Stored entries
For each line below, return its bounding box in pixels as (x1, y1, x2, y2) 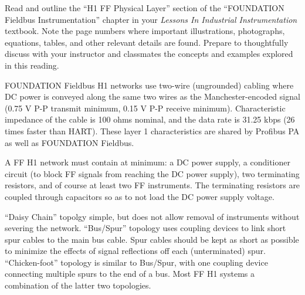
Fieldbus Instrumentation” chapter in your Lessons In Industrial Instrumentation (5, 13, 297, 25)
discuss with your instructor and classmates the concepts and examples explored (5, 48, 293, 60)
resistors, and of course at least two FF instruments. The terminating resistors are (5, 179, 300, 191)
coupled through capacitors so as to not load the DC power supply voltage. (5, 190, 274, 202)
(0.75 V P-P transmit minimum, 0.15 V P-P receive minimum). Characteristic (5, 101, 286, 114)
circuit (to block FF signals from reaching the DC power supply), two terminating (5, 167, 300, 179)
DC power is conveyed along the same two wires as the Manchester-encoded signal (5, 90, 300, 103)
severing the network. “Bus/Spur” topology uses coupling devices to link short (5, 222, 286, 234)
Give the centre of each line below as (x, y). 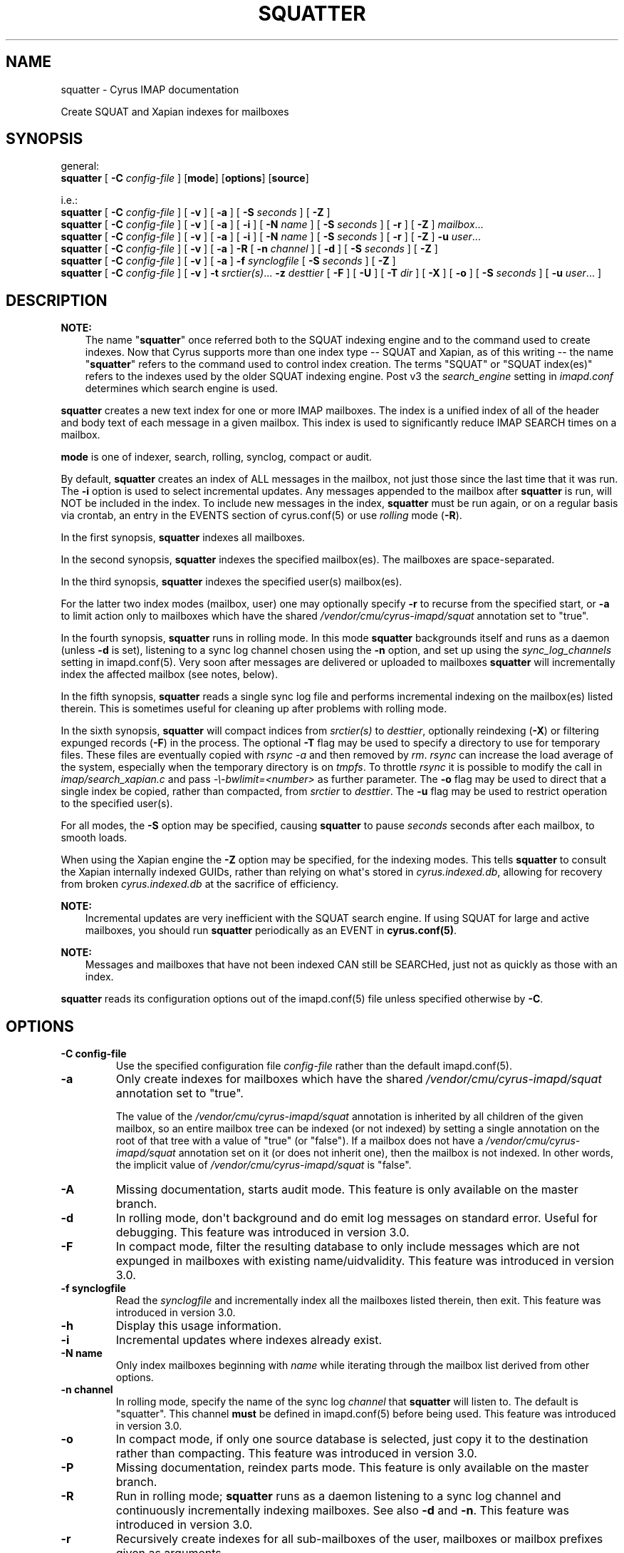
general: (80, 166)
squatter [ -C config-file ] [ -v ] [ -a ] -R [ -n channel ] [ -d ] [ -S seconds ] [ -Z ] (249, 249)
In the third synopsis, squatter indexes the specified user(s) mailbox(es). (232, 582)
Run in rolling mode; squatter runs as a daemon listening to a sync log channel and (338, 1496)
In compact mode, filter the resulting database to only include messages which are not (348, 1247)
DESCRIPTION (57, 300)
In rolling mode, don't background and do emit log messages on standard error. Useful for (357, 1218)
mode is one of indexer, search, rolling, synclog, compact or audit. (216, 457)
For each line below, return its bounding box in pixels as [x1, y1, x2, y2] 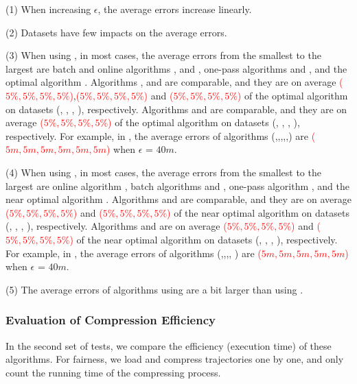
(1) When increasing [5, 2, 91, 16]
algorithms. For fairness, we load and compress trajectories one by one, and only [5, 352, 344, 366]
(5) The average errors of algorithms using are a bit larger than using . [5, 282, 303, 296]
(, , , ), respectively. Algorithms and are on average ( [5, 219, 227, 233]
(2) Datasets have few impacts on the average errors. [5, 25, 227, 39]
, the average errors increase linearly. [97, 2, 252, 16]
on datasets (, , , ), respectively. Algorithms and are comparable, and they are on [5, 101, 347, 116]
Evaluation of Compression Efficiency [5, 311, 216, 328]
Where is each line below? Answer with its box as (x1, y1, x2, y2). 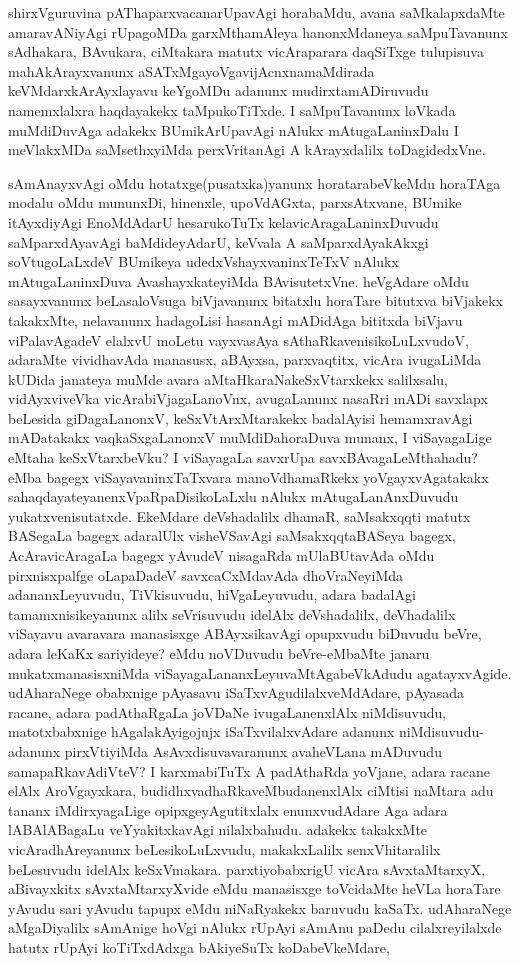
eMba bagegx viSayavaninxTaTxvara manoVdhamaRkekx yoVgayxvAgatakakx (8, 466, 489, 487)
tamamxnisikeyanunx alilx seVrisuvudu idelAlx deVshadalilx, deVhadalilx (8, 603, 456, 624)
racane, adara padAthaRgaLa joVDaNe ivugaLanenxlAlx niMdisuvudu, (8, 701, 447, 722)
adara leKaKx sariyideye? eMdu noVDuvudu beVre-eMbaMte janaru (8, 643, 430, 663)
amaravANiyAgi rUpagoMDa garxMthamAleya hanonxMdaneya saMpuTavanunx (8, 21, 508, 42)
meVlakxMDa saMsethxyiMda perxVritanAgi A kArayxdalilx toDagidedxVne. (8, 139, 486, 160)
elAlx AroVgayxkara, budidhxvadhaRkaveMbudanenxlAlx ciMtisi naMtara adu (8, 780, 494, 801)
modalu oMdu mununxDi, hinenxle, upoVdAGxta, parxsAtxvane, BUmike (8, 192, 462, 213)
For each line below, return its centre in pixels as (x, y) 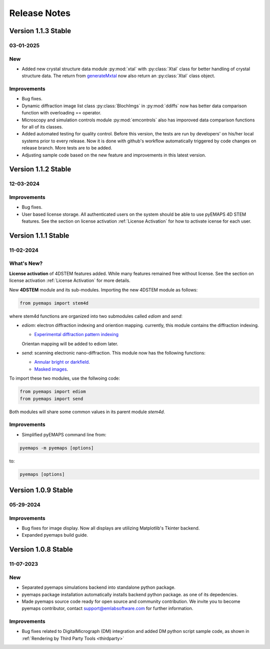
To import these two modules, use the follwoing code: (64, 378)
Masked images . (51, 369)
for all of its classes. (42, 127)
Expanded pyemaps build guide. (55, 535)
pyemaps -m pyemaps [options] (57, 448)
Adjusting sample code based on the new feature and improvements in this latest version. (114, 155)
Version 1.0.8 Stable (41, 549)
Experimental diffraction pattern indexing (76, 335)

EXERCISE INSTRUCTIONS: Leaving out every picture, repeat the records above exactly as they stand.

OUTPUT FOR THIS TASK:
For each line below, return its bounding box in pixels as (x1, y1, x2, y2) 
Fieldbus Instrumentation” chapter in your Lessons In Industrial Instrumentation (5, 13, 297, 25)
discuss with your instructor and classmates the concepts and examples explored (5, 48, 293, 60)
resistors, and of course at least two FF instruments. The terminating resistors are (5, 179, 300, 191)
coupled through capacitors so as to not load the DC power supply voltage. (5, 190, 274, 202)
(0.75 V P-P transmit minimum, 0.15 V P-P receive minimum). Characteristic (5, 101, 286, 114)
circuit (to block FF signals from reaching the DC power supply), two terminating (5, 167, 300, 179)
DC power is conveyed along the same two wires as the Manchester-encoded signal (5, 90, 300, 103)
severing the network. “Bus/Spur” topology uses coupling devices to link short (5, 222, 286, 234)
Give the centre of each line below as (x, y). 
general: (80, 166)
squatter [ -C config-file ] [ -v ] [ -a ] -R [ -n channel ] [ -d ] [ -S seconds ] [ -Z ] (249, 249)
In the third synopsis, squatter indexes the specified user(s) mailbox(es). (232, 582)
Run in rolling mode; squatter runs as a daemon listening to a sync log channel and (338, 1496)
In compact mode, filter the resulting database to only include messages which are not (348, 1247)
DESCRIPTION (57, 300)
In rolling mode, don't background and do emit log messages on standard error. Useful for (357, 1218)
mode is one of indexer, search, rolling, synclog, compact or audit. (216, 457)
For each line below, return its bounding box in pixels as [x1, y1, x2, y2] 
(1) When increasing [5, 2, 91, 16]
algorithms. For fairness, we load and compress trajectories one by one, and only [5, 352, 344, 366]
(5) The average errors of algorithms using are a bit larger than using . [5, 282, 303, 296]
(, , , ), respectively. Algorithms and are on average ( [5, 219, 227, 233]
(2) Datasets have few impacts on the average errors. [5, 25, 227, 39]
, the average errors increase linearly. [97, 2, 252, 16]
on datasets (, , , ), respectively. Algorithms and are comparable, and they are on [5, 101, 347, 116]
Evaluation of Compression Efficiency [5, 311, 216, 328]
Where is each line below? Answer with its box as (x1, y1, x2, y2). 
eMba bagegx viSayavaninxTaTxvara manoVdhamaRkekx yoVgayxvAgatakakx (8, 466, 489, 487)
tamamxnisikeyanunx alilx seVrisuvudu idelAlx deVshadalilx, deVhadalilx (8, 603, 456, 624)
racane, adara padAthaRgaLa joVDaNe ivugaLanenxlAlx niMdisuvudu, (8, 701, 447, 722)
adara leKaKx sariyideye? eMdu noVDuvudu beVre-eMbaMte janaru (8, 643, 430, 663)
amaravANiyAgi rUpagoMDa garxMthamAleya hanonxMdaneya saMpuTavanunx (8, 21, 508, 42)
meVlakxMDa saMsethxyiMda perxVritanAgi A kArayxdalilx toDagidedxVne. (8, 139, 486, 160)
elAlx AroVgayxkara, budidhxvadhaRkaveMbudanenxlAlx ciMtisi naMtara adu (8, 780, 494, 801)
modalu oMdu mununxDi, hinenxle, upoVdAGxta, parxsAtxvane, BUmike (8, 192, 462, 213)
For each line below, return its centre in pixels as (x, y) 
To import these two modules, use the follwoing code: (64, 378)
Masked images . (51, 369)
for all of its classes. (42, 127)
Expanded pyemaps build guide. (55, 535)
pyemaps -m pyemaps [options] (57, 448)
Adjusting sample code based on the new feature and improvements in this latest version. (114, 155)
Version 1.0.8 Stable (41, 549)
Experimental diffraction pattern indexing (76, 335)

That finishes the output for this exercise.